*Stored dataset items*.
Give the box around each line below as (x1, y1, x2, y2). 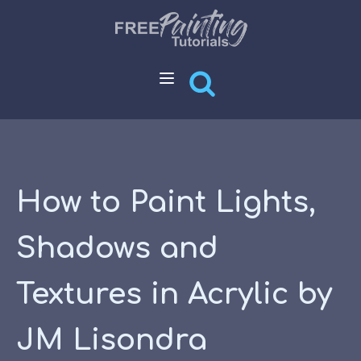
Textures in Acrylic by (16, 278, 332, 310)
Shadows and (16, 232, 218, 264)
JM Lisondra (16, 324, 207, 356)
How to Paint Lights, (16, 186, 316, 218)
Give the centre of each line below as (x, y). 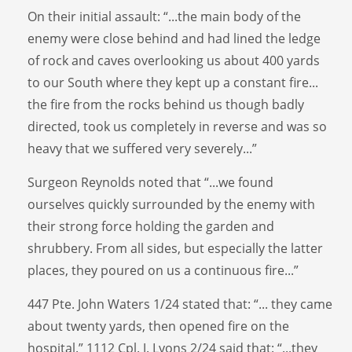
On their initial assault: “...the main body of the (164, 16)
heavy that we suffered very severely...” (144, 148)
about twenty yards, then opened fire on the (158, 326)
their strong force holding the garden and (151, 226)
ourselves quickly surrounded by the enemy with (171, 204)
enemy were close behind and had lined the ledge (174, 38)
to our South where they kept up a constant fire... (173, 82)
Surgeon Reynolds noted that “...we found (150, 182)
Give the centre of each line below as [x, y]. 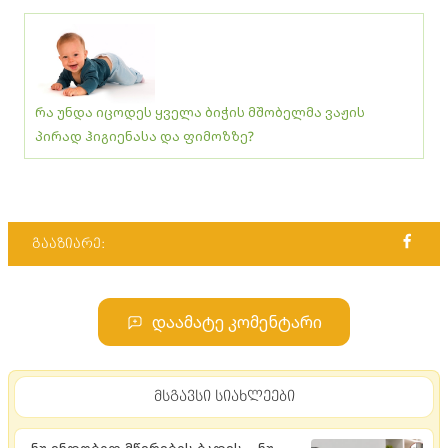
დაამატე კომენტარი [237, 322]
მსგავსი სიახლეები [224, 397]
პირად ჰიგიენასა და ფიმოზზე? [144, 136]
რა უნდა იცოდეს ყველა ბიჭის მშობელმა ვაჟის [200, 112]
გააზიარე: [68, 244]
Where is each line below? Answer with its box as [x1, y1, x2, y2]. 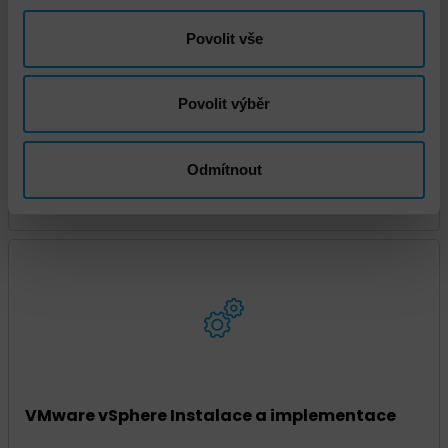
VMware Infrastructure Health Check [25, 182, 339, 206]
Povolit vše [185, 29, 263, 47]
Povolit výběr [178, 95, 270, 112]
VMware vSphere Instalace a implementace [25, 404, 399, 428]
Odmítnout [186, 160, 262, 178]
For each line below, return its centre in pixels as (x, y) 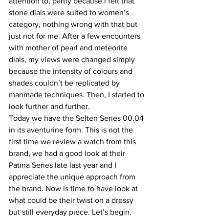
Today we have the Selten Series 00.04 (77, 118)
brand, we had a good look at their (68, 153)
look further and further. (49, 107)
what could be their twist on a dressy (72, 200)
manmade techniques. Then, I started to (77, 95)
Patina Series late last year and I (64, 165)
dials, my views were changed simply (73, 60)
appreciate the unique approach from (73, 177)

*What is expected*.
Give again, exactly as written above, every line from the one holding "VMware vSphere Instalace" to the one holding "manmade techniques. Then, I", with both ends kept and the pictures left out.

*Finished exercise*.
VMware vSphere Instalace a implementace [25, 404, 399, 428]
Odmítnout [186, 160, 262, 178]
For each line below, return its centre in pixels as (x, y) 
Today we have the Selten Series 00.04 (77, 118)
brand, we had a good look at their (68, 153)
look further and further. (49, 107)
what could be their twist on a dressy (72, 200)
manmade techniques. Then, I started to (77, 95)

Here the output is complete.